Kelemahan Buku: Kompleksitas dan Bias Korporatis
Namun, ada beberapa kekurangan yang patut dicatat. Pertama, buku ini sarat dengan terminologi finansial seperti weighted ESG index, sustainability-linked bonds, dan carbon-adjusted ROI yang mungkin sulit dipahami pembaca tanpa latar belakang ekonomi.
Kedua, walaupun buku ini menekankan keadilan sosial, sebagian analisisnya masih terpusat pada kepentingan korporasi dan investor institusional.
Perspektif masyarakat akar rumput—misalnya petani atau komunitas lokal yang terdampak proyek energi—tidak banyak muncul.
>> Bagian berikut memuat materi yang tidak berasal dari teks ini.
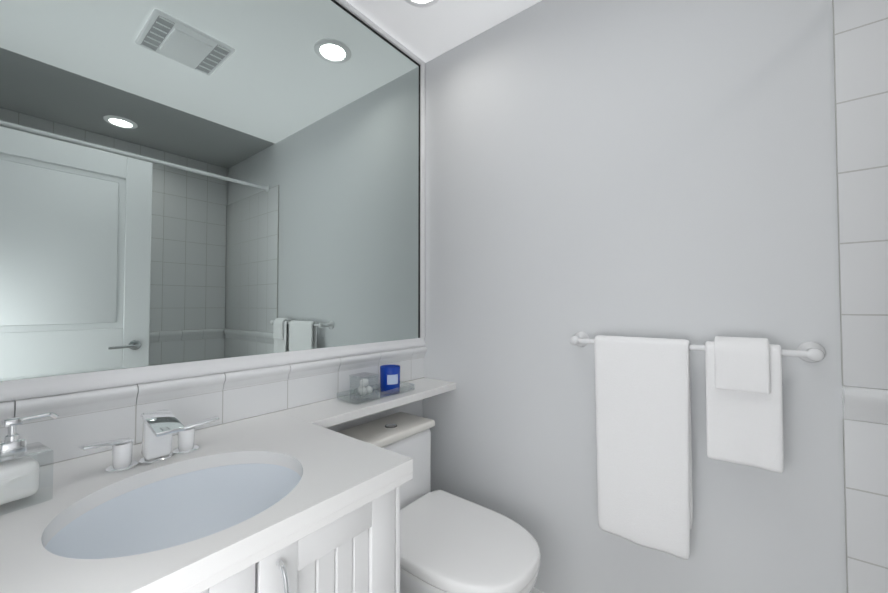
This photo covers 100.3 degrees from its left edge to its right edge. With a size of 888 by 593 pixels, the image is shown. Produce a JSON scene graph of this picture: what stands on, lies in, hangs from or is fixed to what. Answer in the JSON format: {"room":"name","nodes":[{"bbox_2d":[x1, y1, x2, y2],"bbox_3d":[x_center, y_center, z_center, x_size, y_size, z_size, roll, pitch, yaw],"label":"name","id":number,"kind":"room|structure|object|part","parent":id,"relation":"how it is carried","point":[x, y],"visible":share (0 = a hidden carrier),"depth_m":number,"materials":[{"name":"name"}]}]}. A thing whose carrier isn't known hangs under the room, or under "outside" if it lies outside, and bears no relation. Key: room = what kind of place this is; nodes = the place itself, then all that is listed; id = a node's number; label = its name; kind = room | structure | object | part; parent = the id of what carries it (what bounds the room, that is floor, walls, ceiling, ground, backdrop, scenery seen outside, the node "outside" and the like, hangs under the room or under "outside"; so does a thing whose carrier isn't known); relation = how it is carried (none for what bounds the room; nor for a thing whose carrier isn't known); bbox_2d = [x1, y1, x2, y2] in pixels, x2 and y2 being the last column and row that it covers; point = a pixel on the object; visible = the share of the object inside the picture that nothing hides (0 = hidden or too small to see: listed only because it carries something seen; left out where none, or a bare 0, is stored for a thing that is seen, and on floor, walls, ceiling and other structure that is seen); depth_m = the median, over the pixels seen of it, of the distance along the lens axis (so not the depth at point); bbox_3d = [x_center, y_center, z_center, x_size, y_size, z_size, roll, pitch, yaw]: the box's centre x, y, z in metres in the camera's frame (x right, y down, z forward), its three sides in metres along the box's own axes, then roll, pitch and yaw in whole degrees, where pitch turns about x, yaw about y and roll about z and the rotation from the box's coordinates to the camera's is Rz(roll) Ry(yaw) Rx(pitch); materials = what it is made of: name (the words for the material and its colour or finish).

Dengan demikian, buku ini lebih menggambarkan transisi energi dari atas ke bawah (top-down) ketimbang dari bawah ke atas (bottom-up). Namun, mengingat tujuan utamanya adalah membangun model ekonomi dan finansial, pendekatan ini masih dapat dimaklumi.
Relevansi untuk Indonesia dan Kawasan Asia Tenggara
Dalam konteks Indonesia, buku ini sangat penting untuk dua alasan.
Pertama, Indonesia sedang mendorong Just Energy Transition Partnership (JETP) senilai 20 miliar dolar AS, yang menuntut pemahaman mendalam tentang mekanisme pembiayaan hijau. Kandpal dan Jaswal menawarkan kerangka ESG yang dapat diterapkan untuk menilai efektivitas proyek-proyek ini secara finansial dan sosial.
Kedua, gagasan circular economy dalam buku ini sangat relevan untuk sektor industri dan pertanian Indonesia, di mana limbah biomassa dan sampah organik bisa diubah menjadi sumber energi terbarukan.
Buku ini juga membuka peluang diskusi tentang green financing roadmap nasional — bagaimana bank, BUMN, dan swasta dapat mengadopsi instrumen keuangan hijau tanpa terjebak pada simbolisme atau proyek jangka pendek.
Penutup: Membangun Fondasi Ekonomi bagi Transisi yang Adil dan Efisien
Secara keseluruhan, Sustainable Energy Transition: Circular Economy and Sustainable Financing for ESG Practices adalah karya monumental yang menggabungkan idealisme hijau dengan pragmatisme ekonomi. Ia menegaskan bahwa energi bersih tidak akan pernah berkelanjutan tanpa keuangan yang berkelanjutan pula.
Kandpal dan Jaswal menunjukkan bahwa masa depan energi bukan hanya soal panel surya dan turbin angin, tetapi juga tentang struktur insentif, instrumen keuangan, dan etika investasi.
Buku ini menjadi bacaan wajib bagi ekonom, perencana kebijakan, dan profesional ESG yang ingin memahami bagaimana energi dan uang bisa berjalan selaras menuju masa depan yang berkeadilan.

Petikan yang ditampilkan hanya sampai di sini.